Please see the following 2007 Turing Award winners' profiles as examples: - History: Disambiguation of author names is of course required for precise identification of all the works, and only those works, by a unique individual. Of equal importance to ACM, author name normalization is also one critical prerequisite to building accurate citation and download statistics. For the past several years, ACM has worked to normalize author names, expand reference capture, and gather detailed usage statistics, all intended to provide the community with a robust set of publication metrics. The Author Profile Pages reveal the first result of these efforts.

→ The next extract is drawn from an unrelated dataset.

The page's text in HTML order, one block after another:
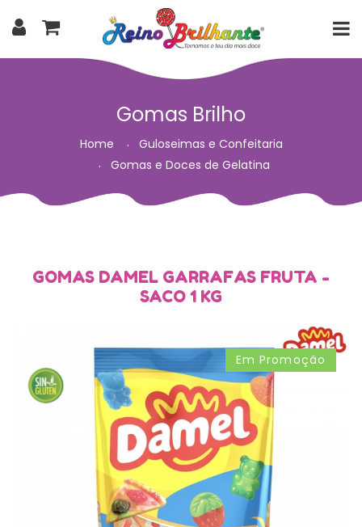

- Normalization: ACM uses normalization algorithms to weigh several types of evidence for merging and splitting names.
These include:- co-authors: if we have two names and cannot disambiguate them based on name alone, then we see if they have a co-author in common. If so, this weighs towards the two names being the same person.
- affiliations: names in common with same affiliation weighs toward the two names being the same person.
- publication title: names in common whose works are published in same journal weighs toward the two names being the same person.
- keywords: names in common whose works address the same subject matter as determined from title and keywords, weigh toward being the same person.
The more conservative the merging algorithms, the more bits of evidence are required before a merge is made, resulting in greater precision but lower recall of works for a given Author Profile. Many bibliographic records have only author initials. Many names lack affiliations. With very common family names, typical in Asia, more liberal algorithms result in mistaken merges.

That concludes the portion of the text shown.